Nonsense, and How Do You Wash the Windows

 Frank Gehry passed away recently. I had the misfortune to spend some time in one of his monstrosities, the Stata Center at MIT. I always wondered how one washes the windows. Why were the rest rooms hidden away and sized for one each. It was a grossly dysfunctional building.

But if you are one of the left wing types you glorify it. Especially if you never tried to function in one of them. As The New York Review notes:

The great liberator of late-twentieth-century architecture, Gehry was a latter-day Alexander who sliced through the Gordian Knot formed by an exhausted Modernism intertwined with a callow Postmodernism. Instead of trying to untangle those two discordant stylistic visions, which wastefully dominated American architectural discourse during the 1970s and 1980s, he showed an exhilarating way forward with freeform designs that drew on advanced contemporary art as their primary source of inspiration. He made the world safe for oddball buildings, and whatever one might think of the idiosyncratic architecture by the generation who followed him—Santiago Calatrava, Zaha Hadid, Daniel Libeskind, Thom Mayne, and their ilk—their careers would be unthinkable without the precedent he set. Although his dramatic departure from architectural convention was at first confrontational and forbidding, it gradually became more buoyant and embracing. As his clients’ budgets increased and he moved from corrugated metal to shiny titanium, unfinished plywood to polished Douglas fir, and rubber matting to travertine flooring, his architecture lost none of its expressive power and appealed to many who’d found his earlier tough-guy efforts more alienating than audacious.
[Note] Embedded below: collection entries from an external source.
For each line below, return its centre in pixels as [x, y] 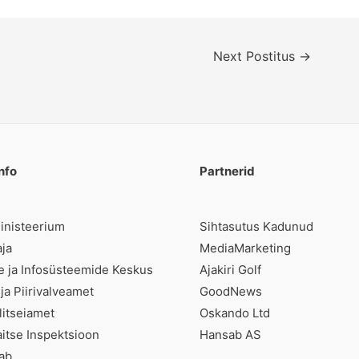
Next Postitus [256, 57]
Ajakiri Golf [230, 269]
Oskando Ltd [235, 313]
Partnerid [227, 171]
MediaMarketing [245, 248]
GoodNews [231, 291]
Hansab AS [230, 334]
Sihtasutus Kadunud [256, 226]
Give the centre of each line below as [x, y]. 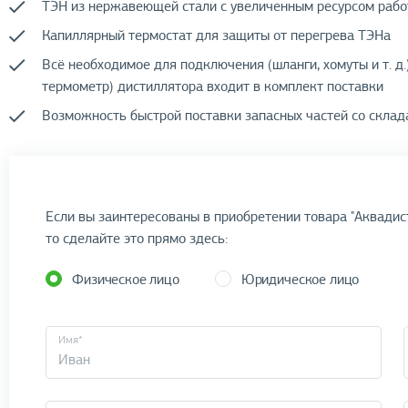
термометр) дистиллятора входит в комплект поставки [213, 87]
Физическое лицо [126, 280]
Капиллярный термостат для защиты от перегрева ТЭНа [217, 36]
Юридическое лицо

But he was never to everyone’s taste, including Marxist intellectuals averse to an architecture of pleasure, who saw him as an agent of capitalist corporate branding

 The buildings just did not work. Why should a great university like MIT have this colossal clump of metal and dirty windows, leaking like a sieve, disconnected from everything else on campus. One missed the old hallways of the original buildings. One had to scurry about hidden hallways in hopes of finding the adjoining location. 

Buildings must adhere to their functions. Not the bizarre ideas of some over paid architect.